'''

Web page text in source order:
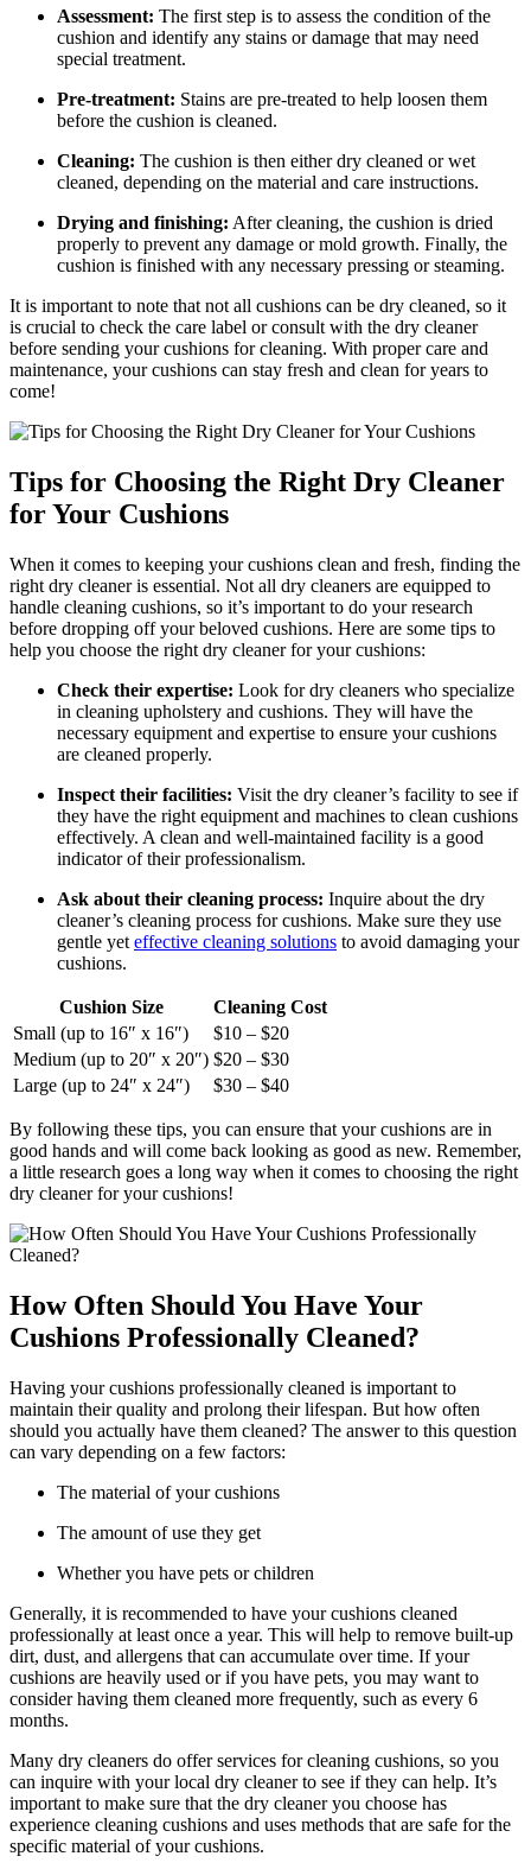
Assessment: The first step is to assess the condition of the
cushion and identify any stains or damage that may need
special treatment.
Pre-treatment: Stains are pre-treated to help loosen them
before the cushion is cleaned.
Cleaning: The cushion is then either dry cleaned or wet
cleaned, depending on the material and care instructions.
Drying and finishing: After cleaning, the cushion is dried
properly to prevent any damage or mold growth. Finally, the
cushion is finished with any necessary pressing or steaming.
It is important to note that not all cushions can be dry cleaned, so it
is crucial to check the care label or consult with the dry cleaner
before sending your cushions for cleaning. With proper care and
maintenance, your cushions can stay fresh and clean for years to
come!
Tips for Choosing the Right Dry Cleaner
for Your Cushions
When it comes to keeping your cushions clean and fresh, finding the
right dry cleaner is essential. Not all dry cleaners are equipped to
handle cleaning cushions, so it’s important to do your research
before dropping off your beloved cushions. Here are some tips to
help you choose the right dry cleaner for your cushions:
Check their expertise: Look for dry cleaners who specialize
in cleaning upholstery and cushions. They will have the
necessary equipment and expertise to ensure your cushions
are cleaned properly.
Inspect their facilities: Visit the dry cleaner’s facility to see if
they have the right equipment and machines to clean cushions
effectively. A clean and well-maintained facility is a good
indicator of their professionalism.
Ask about their cleaning process: Inquire about the dry
cleaner’s cleaning process for cushions. Make sure they use
gentle yet effective cleaning solutions to avoid damaging your
cushions.
Cushion Size
Cleaning Cost
Small (up to 16″ x 16″)
$10 – $20
Medium (up to 20″ x 20″) $20 – $30
Large (up to 24″ x 24″)
$30 – $40
By following these tips, you can ensure that your cushions are in
good hands and will come back looking as good as new. Remember,
a little research goes a long way when it comes to choosing the right
dry cleaner for your cushions!
How Often Should You Have Your
Cushions Professionally Cleaned?
Having your cushions professionally cleaned is important to
maintain their quality and prolong their lifespan. But how often
should you actually have them cleaned? The answer to this question
can vary depending on a few factors:
The material of your cushions
The amount of use they get
Whether you have pets or children
Generally, it is recommended to have your cushions cleaned
professionally at least once a year. This will help to remove built-up
dirt, dust, and allergens that can accumulate over time. If your
cushions are heavily used or if you have pets, you may want to
consider having them cleaned more frequently, such as every 6
months.
Many dry cleaners do offer services for cleaning cushions, so you
can inquire with your local dry cleaner to see if they can help. It’s
important to make sure that the dry cleaner you choose has
experience cleaning cushions and uses methods that are safe for the
specific material of your cushions.
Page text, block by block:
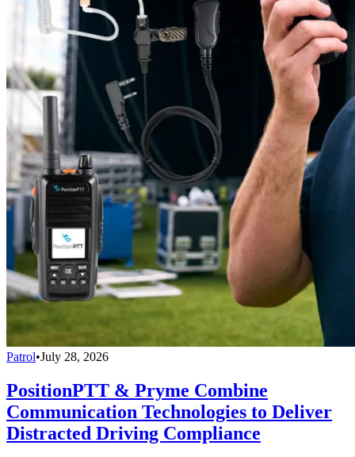
Patrol•July 28, 2026
PositionPTT & Pryme Combine
Communication Technologies to Deliver
Distracted Driving Compliance
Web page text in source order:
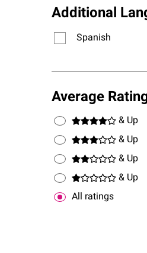
Additional
Spanish
Average
& Up
& Up
& Up
& Up
All ratings

'''

_About this exercise:_ The lines to copy are those in the records above containing the word "properly".

_Solution:_
properly to prevent any damage or mold growth. Finally, the
are cleaned properly.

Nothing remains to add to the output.